As of April 2024, some of the largest employers in the county include Claflin University, GPM Investments, Husqvarna Group, Love's, Medical University of South Carolina, Orangeburg–Calhoun Technical College, South Carolina State University, Okonite, and Walmart.

Employment and Wage Statistics by Industry in Orangeburg County, South Carolina - Q3 2023
| Industry | Employment Counts | Employment Percentage (%) | Average Annual Wage ($) |
|---|---|---|---|
| Accommodation and Food Services | 3,146 | 11.2 | 19,968 |
| Administrative and Support and Waste Management and Remediation Services | 860 | 3.1 | 29,224 |
| Agriculture, Forestry, Fishing and Hunting | 479 | 1.7 | 46,072 |
| Arts, Entertainment, and Recreation | 308 | 1.1 | 19,292 |
| Construction | 740 | 2.6 | 64,272 |
| Educational Services | 3,228 | 11.5 | 48,464 |
| Finance and Insurance | 460 | 1.6 | 55,068 |
| Health Care and Social Assistance | 3,973 | 14.2 | 35,516 |
| Information | 119 | 0.4 | 61,880 |
| Manufacturing | 4,839 | 17.3 | 63,960 |
| Other Services (except Public Administration) | 446 | 1.6 | 37,336 |
| Professional, Scientific, and Technical Services | 508 | 1.8 | 53,768 |
| Public Administration | 1,520 | 5.4 | 49,712 |
| Real Estate and Rental and Leasing | 176 | 0.6 | 43,524 |
| Retail Trade | 4,074 | 14.6 | 29,796 |
| Transportation and Warehousing | 1,910 | 6.8 | 56,472 |
| Utilities | 321 | 1.1 | 72,436 |
| Wholesale Trade | 890 | 3.2 | 49,920 |
| Total | 27,997 | 100.0% | 43,840 |

==Transportation==
===Railroads===
At least four railroad lines run through Orangeburg County; a former Southern Railway Line, and three CSX lines, the westernmost which was formerly a Seaboard Air Line Railroad line running along US 321.

===Major infrastructure===
- North Air Force Auxiliary Field
- Orangeburg Municipal Airport

==Communities==
===City===
- Orangeburg (county seat and largest community)

===Towns===

- Bowman
- Branchville
- Cope
- Cordova
- Elloree
- Eutawville
- Holly Hill
- Livingston
- Neeses
- North
- Norway
- Rowesville
- Santee
- Springfield
- Vance
- Woodford

===Census-designated places===
- Brookdale
- Edisto
- Wilkinson Heights

==State-recognized tribes==
Orangeburg County is home to two state-recognized tribes.

- The Beaver Creek Indian Tribe, headquartered in Salley, is a nonprofit 501(c)(3) organization and state-recognized tribe, with members primarily located in Aiken County.

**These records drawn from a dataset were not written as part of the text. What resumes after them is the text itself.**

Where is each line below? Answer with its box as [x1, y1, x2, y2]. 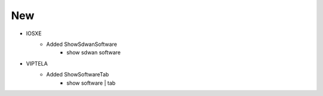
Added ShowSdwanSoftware [46, 41, 117, 48]
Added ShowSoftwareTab [46, 71, 109, 78]
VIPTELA [26, 60, 48, 67]
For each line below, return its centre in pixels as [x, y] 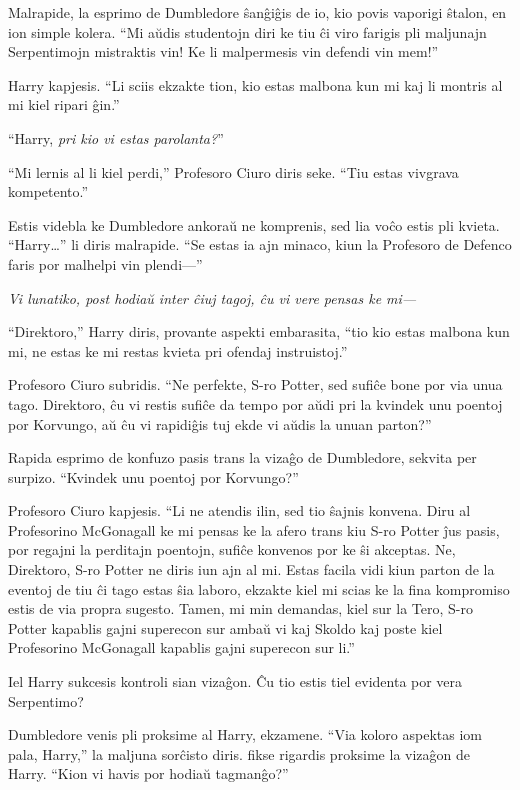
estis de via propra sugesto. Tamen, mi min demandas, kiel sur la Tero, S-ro [240, 608]
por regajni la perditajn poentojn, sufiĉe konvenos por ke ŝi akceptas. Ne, [232, 549]
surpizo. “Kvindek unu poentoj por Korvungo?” [153, 476]
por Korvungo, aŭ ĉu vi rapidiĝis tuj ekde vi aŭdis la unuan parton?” [220, 423]
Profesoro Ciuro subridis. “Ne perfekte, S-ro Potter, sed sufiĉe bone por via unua [255, 384]
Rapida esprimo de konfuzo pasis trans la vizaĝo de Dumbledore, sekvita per [242, 457]
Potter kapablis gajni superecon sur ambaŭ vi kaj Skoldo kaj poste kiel [225, 627]
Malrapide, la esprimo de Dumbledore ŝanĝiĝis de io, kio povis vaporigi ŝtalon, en [257, 12]
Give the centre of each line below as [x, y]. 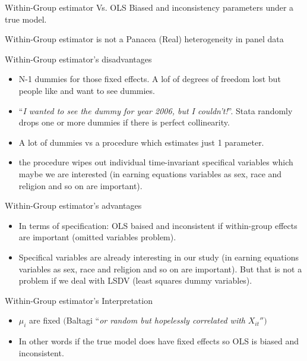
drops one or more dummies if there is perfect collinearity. [124, 122]
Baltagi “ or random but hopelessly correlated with [156, 320]
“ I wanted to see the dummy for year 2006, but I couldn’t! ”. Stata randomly [156, 110]
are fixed [45, 320]
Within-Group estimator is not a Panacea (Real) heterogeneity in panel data [144, 39]
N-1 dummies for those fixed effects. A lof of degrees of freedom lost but [150, 79]
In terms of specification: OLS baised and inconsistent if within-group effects [158, 225]
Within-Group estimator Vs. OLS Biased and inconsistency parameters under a [149, 7]
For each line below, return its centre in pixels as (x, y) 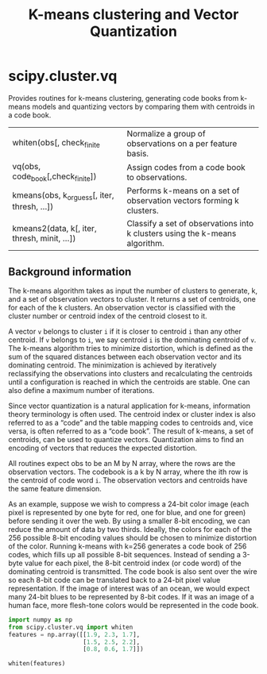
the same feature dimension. (55, 488)
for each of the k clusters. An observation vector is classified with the (122, 307)
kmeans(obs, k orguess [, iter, (63, 195)
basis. (138, 153)
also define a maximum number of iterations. (81, 390)
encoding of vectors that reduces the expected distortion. (103, 448)
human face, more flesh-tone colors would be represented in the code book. (133, 605)
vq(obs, (27, 166)
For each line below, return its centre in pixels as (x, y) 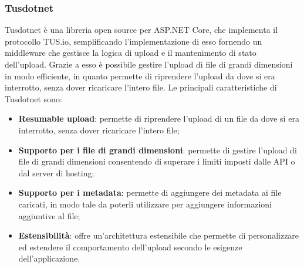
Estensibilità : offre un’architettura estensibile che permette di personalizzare (159, 235)
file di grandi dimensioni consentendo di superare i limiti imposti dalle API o (157, 161)
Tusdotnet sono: (33, 98)
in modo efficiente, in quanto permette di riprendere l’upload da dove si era (140, 76)
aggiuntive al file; (49, 215)
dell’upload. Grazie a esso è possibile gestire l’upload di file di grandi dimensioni (149, 64)
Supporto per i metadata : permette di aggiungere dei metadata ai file (150, 192)
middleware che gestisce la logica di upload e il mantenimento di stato (131, 53)
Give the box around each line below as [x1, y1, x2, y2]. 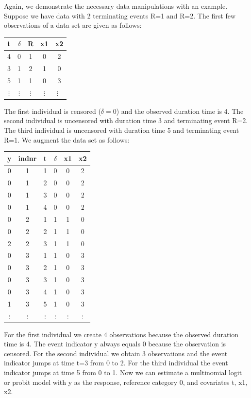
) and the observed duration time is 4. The [116, 106, 244, 116]
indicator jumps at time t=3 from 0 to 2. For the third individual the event [4, 358, 228, 368]
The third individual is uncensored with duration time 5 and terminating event [4, 125, 239, 135]
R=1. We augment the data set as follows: [4, 134, 130, 145]
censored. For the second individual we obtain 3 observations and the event [4, 348, 228, 358]
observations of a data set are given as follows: [4, 20, 142, 30]
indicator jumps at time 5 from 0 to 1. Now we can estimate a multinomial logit [4, 367, 242, 378]
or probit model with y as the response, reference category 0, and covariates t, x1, [4, 377, 248, 387]
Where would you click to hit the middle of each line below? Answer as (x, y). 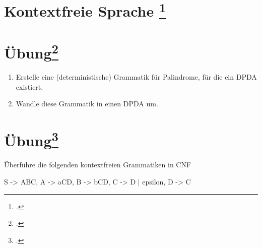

The tribe was awarded this status by the South Carolina Commission for Minority Affairs on January 27, 2006. The tribe primarily claims descent from a family who settled in Long Cane Creek (McCormick County) from Virginia in 1760 with its South Carolina progenitor Lazarus Chavis born in Edgefield County. The entity is not presently federally recognized by the Bureau of Indian Affairs
- The Santee Indian Organization, headquartered in Holly Hill, is a nonprofit organization and state-recognized tribe. The tribe was awarded this status by the South Carolina Commission of Minority Affairs on March 15, 2006. The Santee Indian Organization claims descent from the historic Santee people, not to be confused with the similarly named Santee Dakota people. The tribe is not federally recognized.

==See also==
- List of counties in South Carolina
- National Register of Historic Places listings in Orangeburg County, South Carolina

==Notes==
1.The 1890 federal census for South Carolina was almost entirely destroyed by a 1921 fire in Washington, D.C..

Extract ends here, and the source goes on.